[EXERCISE OBJECTIVE] With the pictures left out, transcribe exactly the lines from the one with "heart- [299, 331]" through the end of the data.

[RECORDS SHOWN]
::::::::::

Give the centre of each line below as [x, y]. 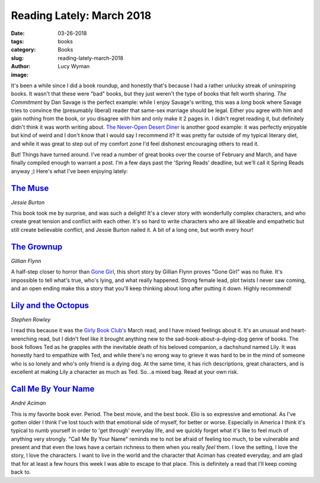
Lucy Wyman [74, 66]
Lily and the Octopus [50, 305]
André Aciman [28, 403]
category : [23, 50]
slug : [17, 58]
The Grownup [37, 247]
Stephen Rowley [31, 319]
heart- [299, 331]
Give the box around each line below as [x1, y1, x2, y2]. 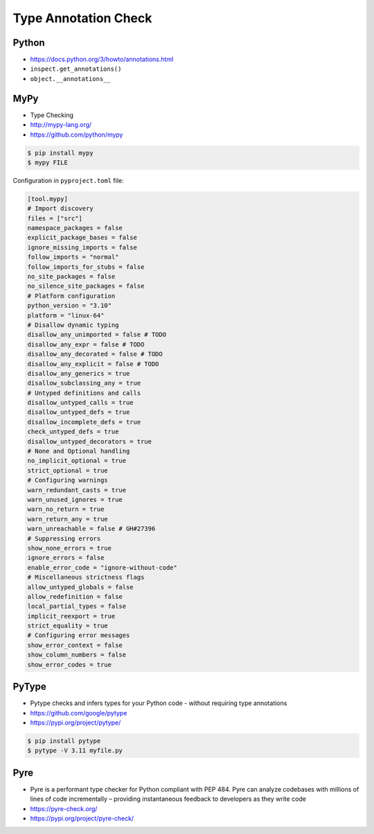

::::::::::

[SOLUTION TO THIS TASK]
heart- [299, 331]
Give the box around each line below as [x1, y1, x2, y2]. 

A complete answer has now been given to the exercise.